-- WORK TO COMPLETE --
Could you count the lines in the entries beneath that hold the word "Have"? Respond with the number alone.

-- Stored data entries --
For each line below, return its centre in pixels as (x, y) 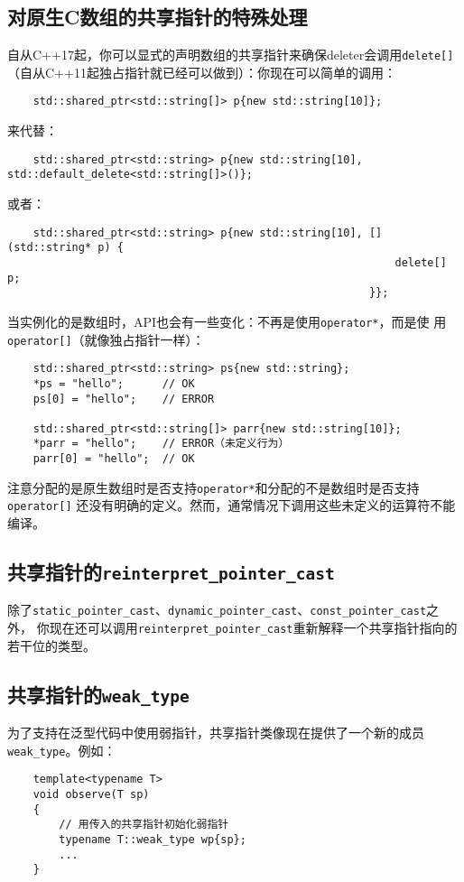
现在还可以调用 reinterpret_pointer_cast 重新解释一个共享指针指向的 (253, 628)
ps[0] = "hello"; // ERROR (124, 399)
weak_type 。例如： (62, 750)
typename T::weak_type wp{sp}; (153, 840)
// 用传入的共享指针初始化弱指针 (144, 825)
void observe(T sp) (91, 795)
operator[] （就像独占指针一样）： (106, 339)
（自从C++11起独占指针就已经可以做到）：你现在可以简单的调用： (202, 72)
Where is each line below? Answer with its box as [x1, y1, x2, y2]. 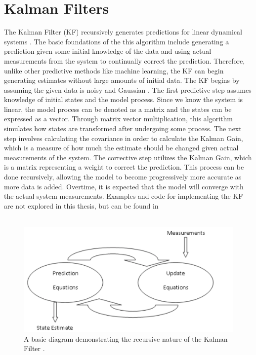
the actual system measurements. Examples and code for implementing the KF [4, 191, 243, 201]
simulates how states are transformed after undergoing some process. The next [4, 123, 242, 134]
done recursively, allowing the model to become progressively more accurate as [4, 172, 242, 182]
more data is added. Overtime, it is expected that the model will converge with [4, 181, 244, 191]
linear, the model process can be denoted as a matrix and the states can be [4, 104, 232, 114]
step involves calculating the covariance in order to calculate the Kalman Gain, [4, 133, 243, 143]
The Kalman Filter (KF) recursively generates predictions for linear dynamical [4, 27, 242, 37]
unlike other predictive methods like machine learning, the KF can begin [4, 65, 224, 75]
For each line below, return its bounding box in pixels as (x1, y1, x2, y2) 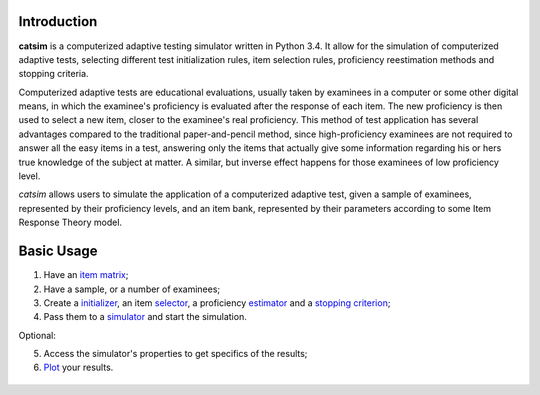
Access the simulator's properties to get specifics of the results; (43, 348, 308, 360)
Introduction (18, 13, 98, 30)
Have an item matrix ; (43, 269, 129, 281)
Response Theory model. (18, 216, 123, 229)
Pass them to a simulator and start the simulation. (43, 311, 247, 323)
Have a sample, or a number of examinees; (43, 283, 221, 295)
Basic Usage (18, 243, 98, 260)
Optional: (18, 329, 57, 341)
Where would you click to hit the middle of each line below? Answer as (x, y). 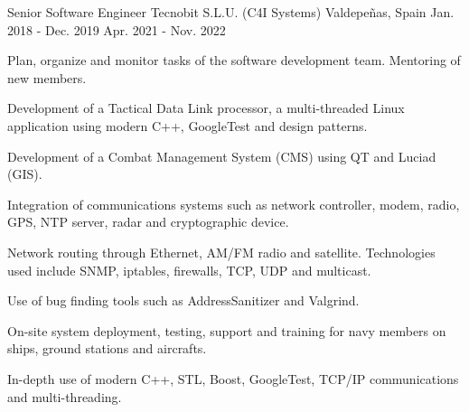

-- RESPONSE AREA --
2